WHAT IS REQUIRED >>
Your response to the data below should hold nothing except the lines from the one containing "ssh-askpass [options] [label]" down to the one containing "From Eq. ( [eq:doppler] ), the", reproduced exactly and without pictures.

EXTRACTED ENTRIES >>
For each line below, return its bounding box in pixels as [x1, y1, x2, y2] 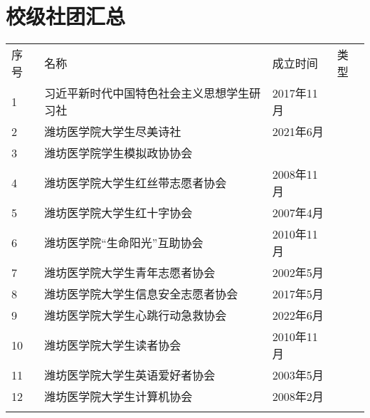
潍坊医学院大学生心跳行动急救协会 [44, 307, 227, 324]
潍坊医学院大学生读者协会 [44, 337, 181, 354]
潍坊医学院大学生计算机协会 [44, 388, 193, 405]
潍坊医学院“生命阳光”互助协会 [44, 234, 203, 251]
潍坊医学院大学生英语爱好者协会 [44, 367, 216, 384]
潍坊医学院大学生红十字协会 [44, 204, 193, 221]
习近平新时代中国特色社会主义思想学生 [44, 85, 250, 102]
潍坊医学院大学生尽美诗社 [44, 123, 181, 140]
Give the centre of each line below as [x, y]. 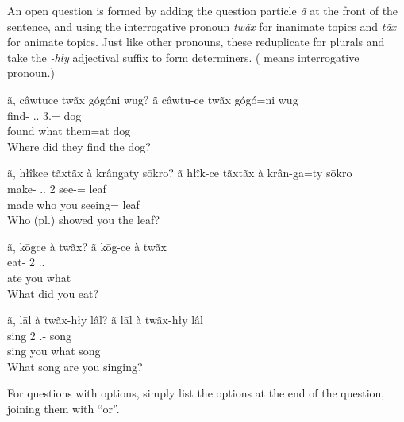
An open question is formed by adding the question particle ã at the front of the [203, 10]
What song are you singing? [75, 366]
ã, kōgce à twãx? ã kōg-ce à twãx [87, 246]
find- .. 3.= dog [44, 115]
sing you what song [54, 351]
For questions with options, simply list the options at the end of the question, [196, 393]
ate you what [39, 277]
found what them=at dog [69, 131]
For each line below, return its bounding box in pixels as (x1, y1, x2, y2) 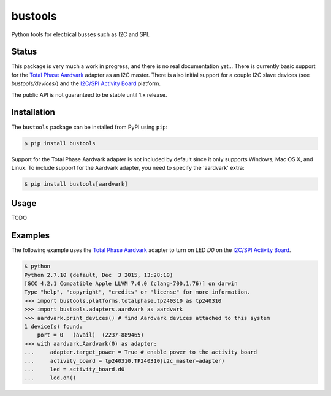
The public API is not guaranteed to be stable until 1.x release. (11, 91, 168, 98)
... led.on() (24, 375, 77, 381)
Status (11, 47, 37, 57)
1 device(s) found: (24, 323, 83, 330)
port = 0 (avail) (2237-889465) (37, 332, 144, 338)
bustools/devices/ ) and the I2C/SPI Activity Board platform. (11, 80, 161, 87)
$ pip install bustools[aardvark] (24, 180, 128, 187)
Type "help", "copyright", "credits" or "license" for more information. (24, 289, 251, 295)
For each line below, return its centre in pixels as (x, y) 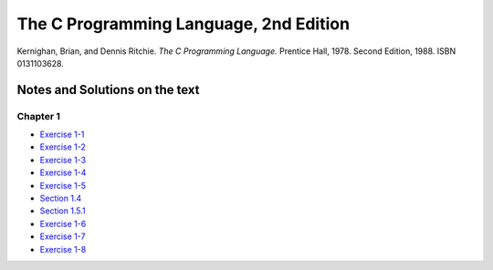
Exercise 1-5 (63, 185)
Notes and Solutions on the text (108, 90)
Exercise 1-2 (63, 147)
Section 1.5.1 (63, 211)
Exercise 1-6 (63, 223)
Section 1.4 (61, 198)
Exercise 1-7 (63, 236)
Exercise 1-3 (63, 160)
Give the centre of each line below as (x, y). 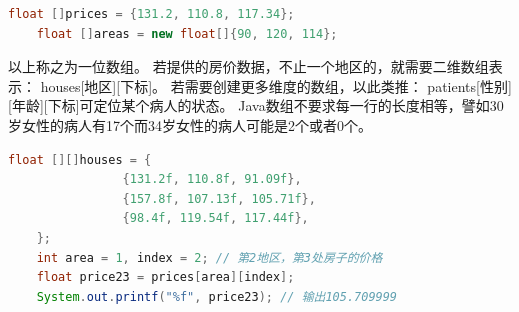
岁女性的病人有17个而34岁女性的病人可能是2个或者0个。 (190, 124)
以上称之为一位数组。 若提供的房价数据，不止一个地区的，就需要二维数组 (248, 66)
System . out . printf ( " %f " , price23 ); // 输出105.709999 (217, 296)
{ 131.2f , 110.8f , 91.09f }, (212, 179)
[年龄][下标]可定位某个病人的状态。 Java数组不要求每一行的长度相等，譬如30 (256, 105)
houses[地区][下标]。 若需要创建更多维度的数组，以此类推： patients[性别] (276, 85)
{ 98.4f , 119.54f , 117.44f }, (215, 218)
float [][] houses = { (80, 159)
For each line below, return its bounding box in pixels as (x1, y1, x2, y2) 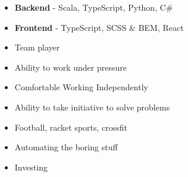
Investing (14, 160, 48, 173)
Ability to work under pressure (14, 61, 127, 73)
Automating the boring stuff (14, 141, 118, 153)
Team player (14, 41, 60, 53)
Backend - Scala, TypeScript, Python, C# (14, 1, 173, 13)
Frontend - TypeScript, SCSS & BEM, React (14, 21, 184, 33)
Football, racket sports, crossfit (14, 121, 128, 133)
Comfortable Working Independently (14, 81, 148, 93)
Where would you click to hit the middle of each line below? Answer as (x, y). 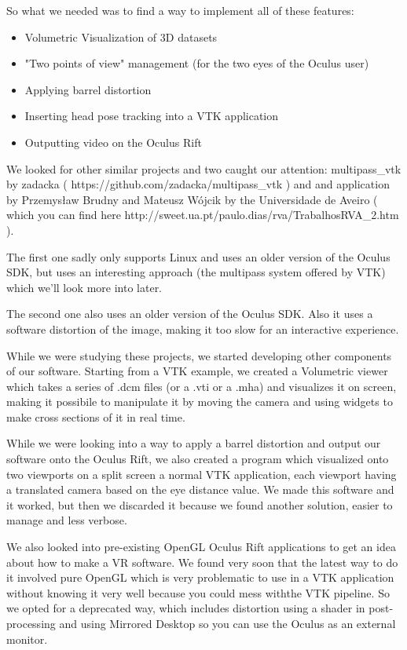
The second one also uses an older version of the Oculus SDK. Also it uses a (190, 314)
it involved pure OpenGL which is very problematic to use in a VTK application (200, 577)
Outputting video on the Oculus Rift (113, 142)
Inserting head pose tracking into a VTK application (152, 116)
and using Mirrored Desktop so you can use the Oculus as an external (227, 623)
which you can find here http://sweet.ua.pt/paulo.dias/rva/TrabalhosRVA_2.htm (203, 215)
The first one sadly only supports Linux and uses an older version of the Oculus (198, 256)
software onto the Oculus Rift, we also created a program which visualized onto (198, 459)
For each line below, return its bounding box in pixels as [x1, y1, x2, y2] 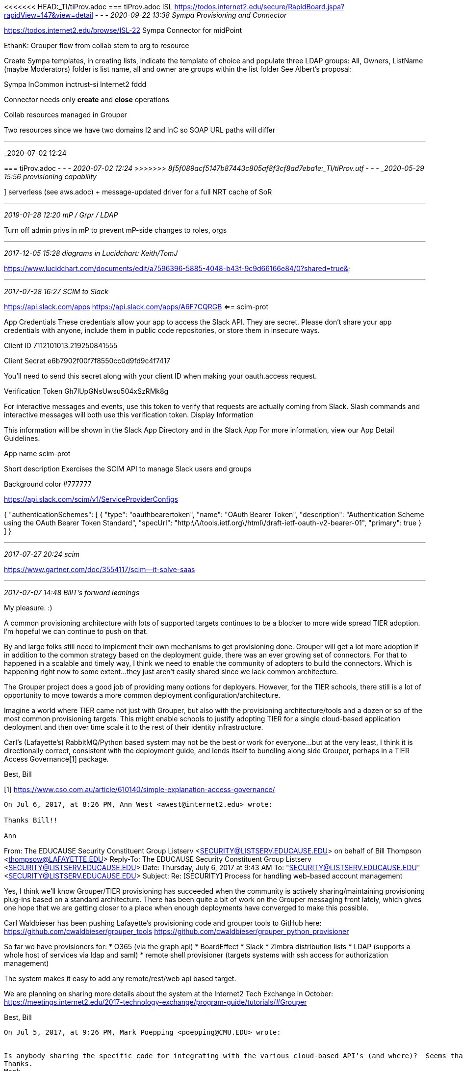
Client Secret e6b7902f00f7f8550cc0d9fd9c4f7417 [4, 357, 171, 365]
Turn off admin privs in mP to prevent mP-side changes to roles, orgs [4, 226, 227, 234]
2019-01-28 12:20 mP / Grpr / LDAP [4, 211, 118, 219]
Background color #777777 [4, 480, 92, 488]
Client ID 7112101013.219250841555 [4, 341, 118, 350]
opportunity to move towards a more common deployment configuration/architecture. [4, 691, 281, 699]
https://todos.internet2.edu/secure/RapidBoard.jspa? [174, 2, 345, 11]
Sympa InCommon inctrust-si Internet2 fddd [4, 80, 147, 88]
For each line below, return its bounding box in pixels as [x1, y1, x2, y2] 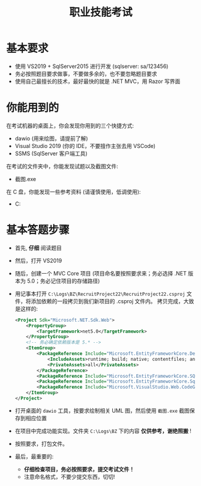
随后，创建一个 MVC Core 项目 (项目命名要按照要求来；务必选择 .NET [14, 269, 187, 277]
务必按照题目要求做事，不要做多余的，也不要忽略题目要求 [14, 70, 157, 77]
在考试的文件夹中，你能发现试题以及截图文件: [6, 162, 119, 170]
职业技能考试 [68, 5, 133, 19]
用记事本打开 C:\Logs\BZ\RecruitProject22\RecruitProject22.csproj [14, 290, 185, 297]
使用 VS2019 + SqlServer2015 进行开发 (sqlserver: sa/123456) [14, 63, 169, 70]
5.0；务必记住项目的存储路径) [26, 277, 100, 285]
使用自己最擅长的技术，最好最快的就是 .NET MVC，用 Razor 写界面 [14, 78, 181, 85]
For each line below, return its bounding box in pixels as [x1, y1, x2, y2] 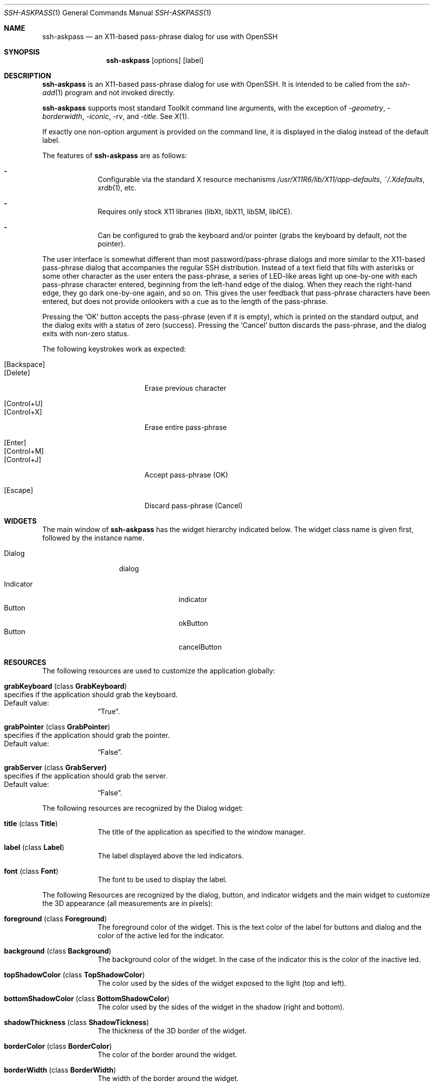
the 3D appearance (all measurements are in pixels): [42, 899, 213, 907]
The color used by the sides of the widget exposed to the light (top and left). [98, 979, 346, 987]
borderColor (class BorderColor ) [4, 1042, 112, 1050]
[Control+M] [4, 447, 44, 455]
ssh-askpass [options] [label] [106, 56, 204, 64]
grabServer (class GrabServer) [4, 763, 107, 772]
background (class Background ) [4, 947, 111, 955]
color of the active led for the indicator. [98, 931, 224, 940]
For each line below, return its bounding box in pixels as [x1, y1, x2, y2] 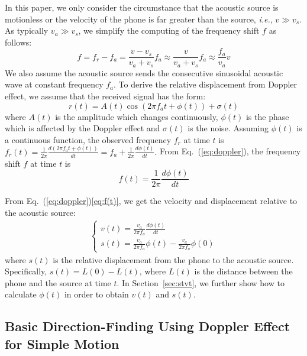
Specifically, [5, 265, 47, 277]
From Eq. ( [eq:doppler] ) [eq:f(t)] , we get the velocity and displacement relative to [5, 195, 298, 207]
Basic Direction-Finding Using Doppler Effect [5, 317, 290, 335]
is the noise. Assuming [188, 122, 269, 134]
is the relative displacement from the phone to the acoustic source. [53, 253, 294, 266]
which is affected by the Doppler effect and [5, 122, 160, 134]
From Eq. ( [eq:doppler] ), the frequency [160, 145, 301, 157]
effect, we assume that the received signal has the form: [5, 90, 206, 102]
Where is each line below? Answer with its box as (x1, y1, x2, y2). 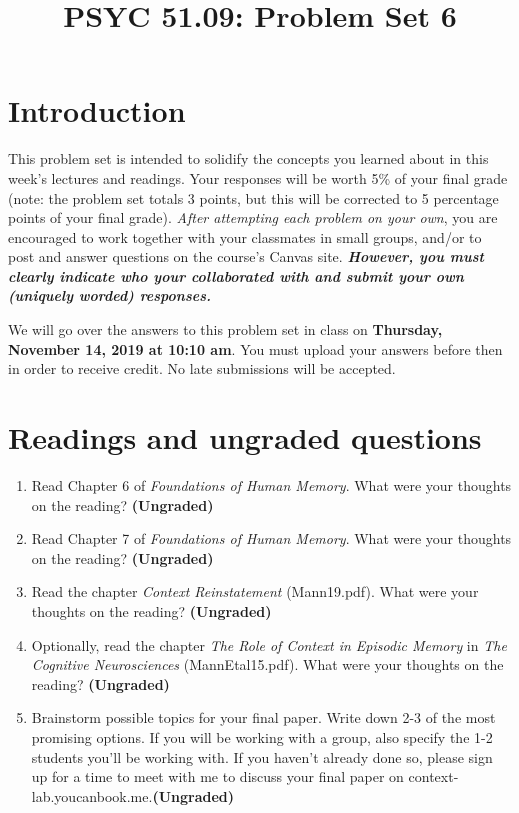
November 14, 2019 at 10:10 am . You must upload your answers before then (8, 338, 503, 359)
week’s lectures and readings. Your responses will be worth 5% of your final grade (8, 167, 508, 188)
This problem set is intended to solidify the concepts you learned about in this (8, 148, 489, 169)
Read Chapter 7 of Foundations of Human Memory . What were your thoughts (31, 528, 512, 549)
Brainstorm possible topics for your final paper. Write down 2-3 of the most (31, 707, 496, 728)
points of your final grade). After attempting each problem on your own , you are (8, 207, 498, 228)
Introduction (8, 90, 186, 131)
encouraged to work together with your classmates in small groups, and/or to (8, 226, 482, 247)
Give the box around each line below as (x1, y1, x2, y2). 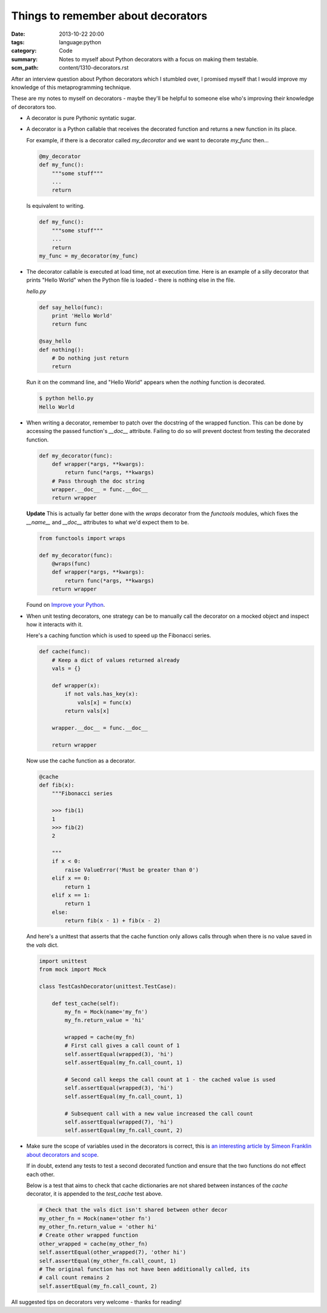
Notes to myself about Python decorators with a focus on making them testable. (59, 55, 259, 63)
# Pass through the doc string (51, 477, 145, 485)
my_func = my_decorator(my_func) (39, 252, 139, 259)
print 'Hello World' (51, 313, 113, 319)
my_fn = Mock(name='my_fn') (64, 1008, 148, 1015)
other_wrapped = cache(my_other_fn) (39, 1240, 148, 1247)
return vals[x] (64, 707, 110, 715)
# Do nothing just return (51, 355, 129, 362)
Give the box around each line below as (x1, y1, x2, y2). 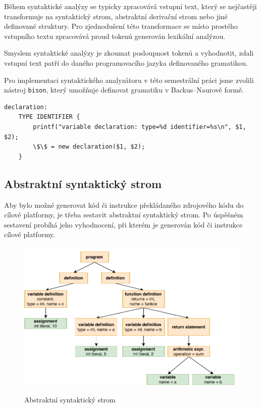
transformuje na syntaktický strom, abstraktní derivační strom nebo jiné (4, 11, 228, 21)
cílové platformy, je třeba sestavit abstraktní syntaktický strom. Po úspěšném (4, 209, 243, 220)
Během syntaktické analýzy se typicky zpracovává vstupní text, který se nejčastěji (4, 1, 257, 11)
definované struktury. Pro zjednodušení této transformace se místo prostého (4, 21, 238, 31)
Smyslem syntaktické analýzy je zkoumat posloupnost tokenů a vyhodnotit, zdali (4, 48, 254, 58)
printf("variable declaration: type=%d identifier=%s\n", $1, (33, 123, 246, 130)
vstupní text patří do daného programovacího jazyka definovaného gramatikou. (4, 57, 248, 68)
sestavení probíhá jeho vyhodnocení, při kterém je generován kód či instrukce (4, 219, 243, 230)
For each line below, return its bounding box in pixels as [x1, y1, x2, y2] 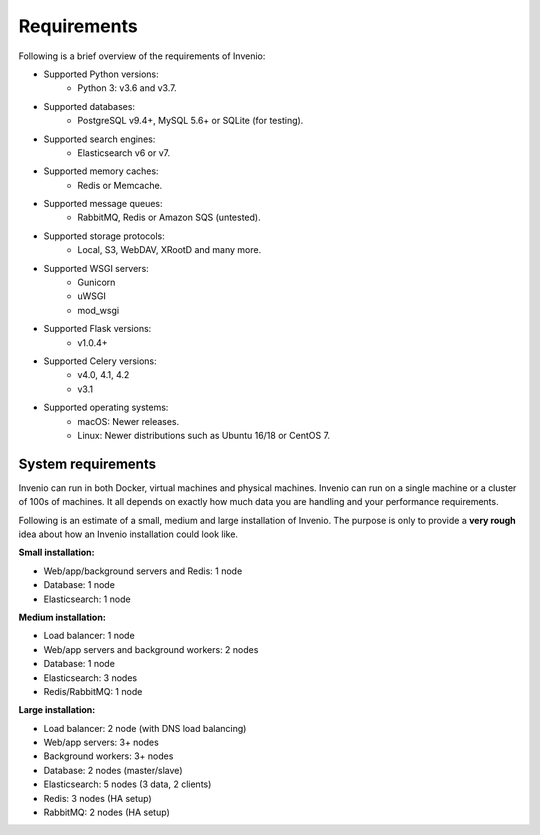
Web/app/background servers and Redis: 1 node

ANSWER BOX >>
ssh-askpass [options] [label] [106, 56, 204, 64]
grabServer (class GrabServer) [4, 763, 107, 772]
background (class Background ) [4, 947, 111, 955]
color of the active led for the indicator. [98, 931, 224, 940]
For each line below, return its bounding box in pixels as [x1, y1, x2, y2] 
Specifically, [5, 265, 47, 277]
From Eq. ( [eq:doppler] ) [eq:f(t)] , we get the velocity and displacement relative to [5, 195, 298, 207]
Basic Direction-Finding Using Doppler Effect [5, 317, 290, 335]
is the noise. Assuming [188, 122, 269, 134]
is the relative displacement from the phone to the acoustic source. [53, 253, 294, 266]
which is affected by the Doppler effect and [5, 122, 160, 134]
From Eq. ( [eq:doppler] ), the frequency [160, 145, 301, 157]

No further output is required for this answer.